-- Task inputs --
'''

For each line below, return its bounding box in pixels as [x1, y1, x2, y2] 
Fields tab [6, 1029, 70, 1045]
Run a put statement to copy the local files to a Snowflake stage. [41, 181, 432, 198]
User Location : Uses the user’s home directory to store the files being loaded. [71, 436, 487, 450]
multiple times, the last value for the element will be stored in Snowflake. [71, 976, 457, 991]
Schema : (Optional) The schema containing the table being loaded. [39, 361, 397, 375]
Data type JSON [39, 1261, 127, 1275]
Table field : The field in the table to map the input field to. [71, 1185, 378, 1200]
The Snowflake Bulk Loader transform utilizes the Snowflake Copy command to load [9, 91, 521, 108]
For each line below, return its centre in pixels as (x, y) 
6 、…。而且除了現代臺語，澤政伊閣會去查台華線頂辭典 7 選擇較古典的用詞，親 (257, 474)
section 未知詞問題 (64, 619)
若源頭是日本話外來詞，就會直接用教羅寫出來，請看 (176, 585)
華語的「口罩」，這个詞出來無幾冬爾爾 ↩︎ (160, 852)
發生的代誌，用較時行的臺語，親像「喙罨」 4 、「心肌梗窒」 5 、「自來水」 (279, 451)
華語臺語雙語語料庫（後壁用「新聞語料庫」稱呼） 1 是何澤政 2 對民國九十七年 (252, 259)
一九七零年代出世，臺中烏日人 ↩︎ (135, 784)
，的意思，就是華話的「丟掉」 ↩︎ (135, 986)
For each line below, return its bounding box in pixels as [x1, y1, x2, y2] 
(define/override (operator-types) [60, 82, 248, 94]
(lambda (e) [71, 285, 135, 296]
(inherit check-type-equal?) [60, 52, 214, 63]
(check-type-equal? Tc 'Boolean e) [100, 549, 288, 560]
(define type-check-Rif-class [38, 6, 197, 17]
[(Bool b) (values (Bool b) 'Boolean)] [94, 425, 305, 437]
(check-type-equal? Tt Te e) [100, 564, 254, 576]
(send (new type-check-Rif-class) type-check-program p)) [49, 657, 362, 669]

'''

-- Task to carry out --
Print exactly the lines above, between the one holding "一九七零年代出世，臺中烏日人 ↩︎ (135, 784)" and the one holding "(check-type-equal? Tc 'Boolean", inclusive, and nothing besides.

-- Answer area --
一九七零年代出世，臺中烏日人 ↩︎ (135, 784)
，的意思，就是華話的「丟掉」 ↩︎ (135, 986)
For each line below, return its bounding box in pixels as [x1, y1, x2, y2] 
(define/override (operator-types) [60, 82, 248, 94]
(lambda (e) [71, 285, 135, 296]
(inherit check-type-equal?) [60, 52, 214, 63]
(check-type-equal? Tc 'Boolean e) [100, 549, 288, 560]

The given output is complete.